It is now a matter of fact that deepfake technology has reached a level of sophistication that makes it an immediate and ongoing threat to enterprises, financial institutions, and national security. While lawmakers are attempting to regulate its most harmful uses, the current legislative landscape remains inconsistent and incomplete, leaving significant vulnerabilities that cybercriminals are already exploiting, causing a staggering 2,100% surge in AI-based fraud attempts (Signicat).
Federal Efforts Address Only Part of the Threat Landscape
At the federal level, several targeted bills against deepfakes have emerged. But while addressing some of the most important aspects of AI harm, these bills fall short of comprehensive protection. Below are some of the major bills coming from Congress:
-The DEEPFAKES Accountability Act introduces content labeling requirements, but lacks robust enforcement mechanisms and applies primarily to consumer-facing content.
-The Preventing Deepfakes of Intimate Images Act and the TAKE IT DOWN Act provide crucial protections for individuals against non-consensual intimate deepfakes. These laws are critical—the psychological trauma and reputational damage caused by such content can be devastating for victims, with effects lasting years.
-The Deepfake Task Force Act aims to study the issue but delays immediate protective measures that organizations need today.
While these protections are absolutely necessary, they don't address the broader deepfake ecosystem and risks that AI-generated deception poses to businesses, financial transactions, and critical infrastructure. With organizations losing an average of $450,000 per AI fraud incident (Regula), and 75% of businesses having been targeted in the past year (Ironscales), federal laws that regulate AI-generated content and its use at large are long overdue.
State-Level Responses Create a Regulatory Patchwork
Several states have introduced legislation to regulate malicious deepfakes, but as with federal bills, the approach remains fragmented. The most notable state efforts are:
-California and Texas have passed laws targeting election-related deepfakes and non-consensual intimate media.
-Virginia focuses on the unlawful dissemination or sale of images of another person, including AI-generated or altered images.
-Louisiana created a law making it a crime to unlawfully disseminate or sell AI-generated images of another individual, targeting harmful uses of synthetic media.
-Tennessee replaced its Personal Rights Protection Act with the Ensuring Likeness, Voice, and Image Security Act of 2024, which grants individuals a property right over the use of their name, photograph, voice, or likeness in any medium, including AI-manipulated media.
-Utah expanded the definition of counterfeit intimate images to include AI-generated depictions.
These laws are essential, but the incomplete regulatory patchwork creates jurisdictional complications that threat actors easily exploit. While some legislation targets deepfakes in specific contexts, AI-driven fraud — ranging from voice impersonation scams to synthetic identity attacks targeting supply chains — remains largely unregulated across most states. If the lack of federal response is meant to be supplemented by local efforts, so far, such a regulatory framework hasn’t materialized.

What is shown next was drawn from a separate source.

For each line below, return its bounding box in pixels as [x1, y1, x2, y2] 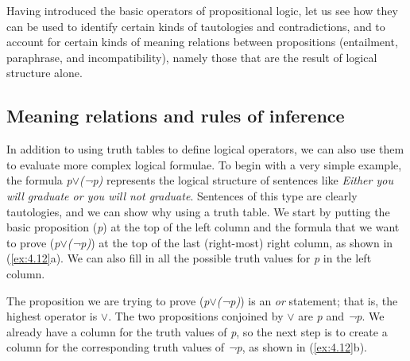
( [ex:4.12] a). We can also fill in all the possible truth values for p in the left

The Enterprise Security Gap
The selective regulation of deepfakes — largely ignoring enterprise-level fraud and cyber threats — creates dangerous blind spots in organizational security postures. Threat actors are not waiting for legislation to catch up, as 92% of companies have already experienced losses due to deepfakes (Regula), and 6 in 10 executives say their firms have no meaningful protocols regarding deepfake risks (Business.com).
The latter piece of data is particularly concerning — for security leaders, the absence of comprehensive regulation means that defensive measures must outpace both the technology and the regulatory environment. In absence of legislation, organizations need layered defensive approaches to preemptively identify and neutralize malicious AI-enabled attacks before they breach operations and cause devastating losses.
Moving Toward Comprehensive Protections
At Reality Defender, we see firsthand how organizations that implement robust detection capabilities can effectively mitigate these emerging risks, often stopping attacks that would have bypassed traditional authentication measures.
But organizations should not have to fend for themselves. At the policy level, lawmakers must shift from a reactive to a proactive stance, closing regulatory gaps that leave businesses exposed. A fragmented approach to deepfake regulation ensures that cybercriminals will continue to exploit inconsistencies, increasing fraud losses and undermining trust in digital communications.
The most effective legislative framework will address deepfakes not as isolated content issues but as sophisticated vectors for fraud, impersonation, and information warfare that threaten both individuals and organizations. Until such comprehensive regulation emerges, enterprises must rely on technical safeguards that protect their communications, authentication systems, and digital transactions from increasingly convincing AI-enabled threats.